About me

3

I’ve had type 1 diabetes since March 1985. The last 7 years I’ve made a strong effort to have tight control and maintain a good level of physical activity. It was in early June 2013 that I had a kind of psychological tipping point which inspired me to investigate and rethink and ultimately ask the question, “Why do we need shoes?” What I learned from that is that there might not be any really good reasons for the amount of time which we wear shoes currently in the United States, and when I also thought about how the best way to promote good circulation to a body part is to use that body part, I realized that going barefoot could have very real benefits to a diabetic.

I did so also knowing that so far as my doctors and me knew prior to my decision to becoming more barefoot, that I had good circulation and no signs of nerve damage to my feet.  Since I am fully capable of sensory feel with the feet, I didn’t seen any reason that I should need protection against the chance of injuring my feet and being unaware of that. And since I have good circulation to the feet, I would also be able to ward off infection just as well as a normally healthy person.

Ultimately, it is a personal decision that anyone considering going barefoot must make. But if you are already questioning just how much do we need to wear shoes, I commend you for having an open-enough mind to question the cultural mindset that currently demands people to wear shoes much of the time.  I hope that maybe you will read what others have already written about it and see that there are real health benefits to be gained by wearing shoes less often and that you might come to find out what I am currently finding out — the human foot is much tougher and stronger than what is currently believed by the vast majority of Americans.

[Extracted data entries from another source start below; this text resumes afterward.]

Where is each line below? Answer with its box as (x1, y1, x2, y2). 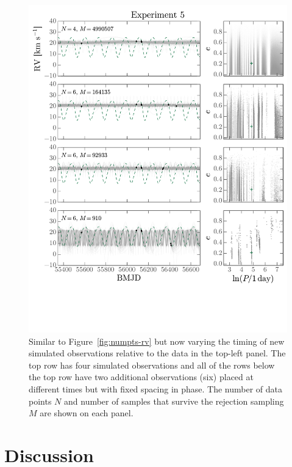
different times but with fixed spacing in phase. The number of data (29, 382, 283, 395)
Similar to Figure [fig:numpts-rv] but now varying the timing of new (29, 334, 285, 347)
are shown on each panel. (40, 406, 134, 419)
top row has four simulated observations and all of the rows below (29, 358, 275, 371)
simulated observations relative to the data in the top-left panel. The (29, 347, 286, 359)
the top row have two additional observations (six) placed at (29, 370, 254, 383)
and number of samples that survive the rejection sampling (64, 394, 284, 407)
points (29, 394, 52, 407)
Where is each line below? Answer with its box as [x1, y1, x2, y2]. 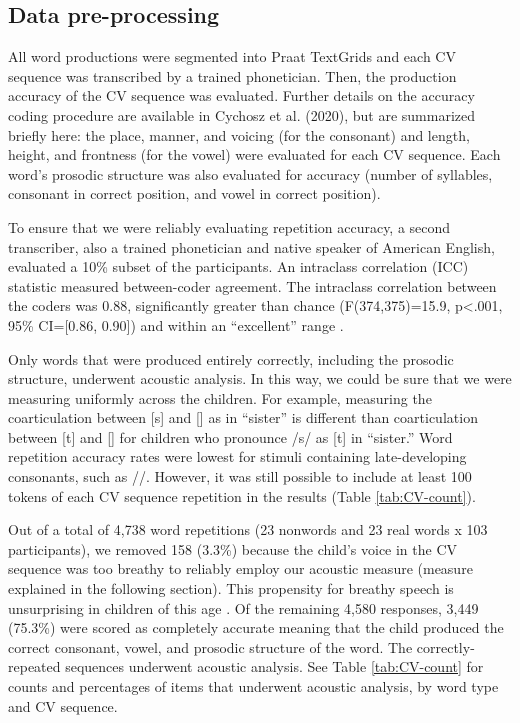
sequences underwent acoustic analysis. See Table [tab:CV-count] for [65, 656, 484, 677]
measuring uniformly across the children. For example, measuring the [8, 387, 432, 408]
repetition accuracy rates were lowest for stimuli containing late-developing [8, 446, 467, 467]
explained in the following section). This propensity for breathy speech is [8, 578, 454, 599]
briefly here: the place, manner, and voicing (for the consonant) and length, [8, 124, 470, 145]
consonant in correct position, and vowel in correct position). [8, 183, 381, 204]
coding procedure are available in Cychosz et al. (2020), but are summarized [8, 104, 475, 125]
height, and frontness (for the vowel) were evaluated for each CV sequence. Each [8, 144, 501, 165]

Today it is July 17, 2013. I’ve been going largely shoeless for a little more than six weeks. In that time, my feet have been growing muscles and strength. On the bottom of my feet, I’m developing what feel like soft leather pads. This morning, I walked for a few minutes on top of gravel, walked on it more confidently and comfortably than my first initial attempts a few days ago.  Just a couple of months ago, I wouldn’t have even believed it possible to walk on top of gravel barefoot without considerable pain and discomfort.  I now that is not true — it can be done, I just needed to begin walking around barefoot and slowly challenging myself to build foot strength and the soles of my feet.  I doubt that I am superhuman, I suspect that I probably got a fairly standard pair of human feet with standard potential.  The only thing extraordinary about them is that I am only now developing their potential because of how I’ve worn shoes when outside for much of my life.

Update (2014-3-5):

The above was written before I had started running again. It was in August 2013 that I did my first run which went over a mile and it was all barefoot. Since slightly before that and ever since, I’ve been running barefoot, or in Xeros, or a few horrible times because of wintry conditions, in Brooks Adrenaline running shoes. I’ve loved nearly every mile run run barefoot or in the Xeros, and tolerated (to put it mildly and non-obscenely) the runs I did in shoes. There’s only been one run in the Xeros which left me rather disappointed and grumpy-feeling.

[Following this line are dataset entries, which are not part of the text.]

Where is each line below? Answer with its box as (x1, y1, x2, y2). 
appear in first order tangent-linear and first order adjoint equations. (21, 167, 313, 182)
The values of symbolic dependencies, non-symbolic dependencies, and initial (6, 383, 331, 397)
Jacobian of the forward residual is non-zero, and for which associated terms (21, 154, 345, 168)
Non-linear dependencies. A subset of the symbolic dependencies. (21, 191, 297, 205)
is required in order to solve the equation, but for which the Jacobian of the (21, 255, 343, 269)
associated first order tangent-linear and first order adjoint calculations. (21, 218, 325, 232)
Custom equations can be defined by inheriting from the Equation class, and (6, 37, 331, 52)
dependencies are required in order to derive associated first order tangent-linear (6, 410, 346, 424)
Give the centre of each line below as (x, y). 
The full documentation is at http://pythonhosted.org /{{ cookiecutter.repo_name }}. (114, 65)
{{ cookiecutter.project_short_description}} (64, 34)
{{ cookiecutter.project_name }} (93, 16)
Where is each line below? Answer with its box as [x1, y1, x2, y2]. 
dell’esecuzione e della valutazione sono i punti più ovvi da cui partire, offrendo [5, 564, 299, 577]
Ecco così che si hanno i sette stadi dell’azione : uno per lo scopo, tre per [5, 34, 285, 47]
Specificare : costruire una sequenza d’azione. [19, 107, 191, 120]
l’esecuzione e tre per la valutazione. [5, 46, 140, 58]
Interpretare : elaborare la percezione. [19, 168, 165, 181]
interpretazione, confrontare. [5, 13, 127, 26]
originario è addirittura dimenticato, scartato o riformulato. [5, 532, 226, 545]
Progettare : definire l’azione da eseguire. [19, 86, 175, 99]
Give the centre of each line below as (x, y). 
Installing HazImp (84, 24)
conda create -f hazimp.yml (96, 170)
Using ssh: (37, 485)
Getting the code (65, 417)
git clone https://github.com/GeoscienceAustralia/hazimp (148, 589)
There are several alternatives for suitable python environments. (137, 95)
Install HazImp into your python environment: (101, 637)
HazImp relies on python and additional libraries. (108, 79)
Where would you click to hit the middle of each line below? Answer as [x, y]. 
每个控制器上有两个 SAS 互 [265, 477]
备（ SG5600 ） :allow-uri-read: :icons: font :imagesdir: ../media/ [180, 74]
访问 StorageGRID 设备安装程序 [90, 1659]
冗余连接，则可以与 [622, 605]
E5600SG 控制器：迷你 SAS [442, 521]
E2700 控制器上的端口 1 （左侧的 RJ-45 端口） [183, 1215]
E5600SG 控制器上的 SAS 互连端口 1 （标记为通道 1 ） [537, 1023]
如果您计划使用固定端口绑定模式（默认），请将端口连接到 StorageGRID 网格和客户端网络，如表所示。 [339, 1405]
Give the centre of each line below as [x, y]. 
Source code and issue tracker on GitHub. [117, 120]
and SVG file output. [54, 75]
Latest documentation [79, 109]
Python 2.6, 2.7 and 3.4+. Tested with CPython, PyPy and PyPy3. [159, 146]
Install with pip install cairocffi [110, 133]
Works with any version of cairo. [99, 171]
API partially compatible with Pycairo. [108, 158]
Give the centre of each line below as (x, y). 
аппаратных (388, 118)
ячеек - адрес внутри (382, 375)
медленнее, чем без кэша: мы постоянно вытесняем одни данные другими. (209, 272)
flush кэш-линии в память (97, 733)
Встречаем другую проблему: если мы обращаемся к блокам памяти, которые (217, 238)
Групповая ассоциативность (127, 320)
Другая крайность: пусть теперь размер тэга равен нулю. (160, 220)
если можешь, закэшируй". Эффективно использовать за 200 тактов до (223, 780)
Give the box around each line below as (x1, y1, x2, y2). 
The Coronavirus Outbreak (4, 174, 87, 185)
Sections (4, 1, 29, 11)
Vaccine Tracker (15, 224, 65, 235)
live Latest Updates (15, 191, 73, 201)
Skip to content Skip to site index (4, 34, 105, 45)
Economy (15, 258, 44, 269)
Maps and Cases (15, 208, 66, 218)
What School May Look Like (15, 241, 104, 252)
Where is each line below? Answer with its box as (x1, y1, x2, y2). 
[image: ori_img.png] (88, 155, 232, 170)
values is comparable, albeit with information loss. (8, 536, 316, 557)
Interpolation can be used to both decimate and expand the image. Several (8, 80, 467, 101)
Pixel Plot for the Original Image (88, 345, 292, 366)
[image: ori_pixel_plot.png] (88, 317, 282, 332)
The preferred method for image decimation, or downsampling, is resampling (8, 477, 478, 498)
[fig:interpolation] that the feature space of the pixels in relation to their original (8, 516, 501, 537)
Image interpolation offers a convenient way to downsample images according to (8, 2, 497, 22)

What’s surprised me most so far has been the intimate connection I now feel to running. For those of you who read this and have always worn shoes while running, I cannot describe to you the difference in how it feels to run barefoot. The best I can say is to imagine that you’ve been blindfolded your whole life, and then you take the blindfold off — what are all these sights and colors? The soles of the human foot are exquisitely sensitive, they evolved features to allow human beings to run and walk for long periods of time over varied terrain, and they evolved to do that barefoot. We did not evolve shoes onto our feet. That said, if you do dare to take away the shoes, realize that you must manage carefully a transition to barefoot or minimalist running. Feet that have been in shoes their whole lives will be weak and unadapted. You need to carefully add stress to them to make them adapt, make the muscles grow strong, make the bones, tendons and ligaments grow strong, and thicken the plantar skin of the sole and teach the nerves of the feet what the various sensations mean.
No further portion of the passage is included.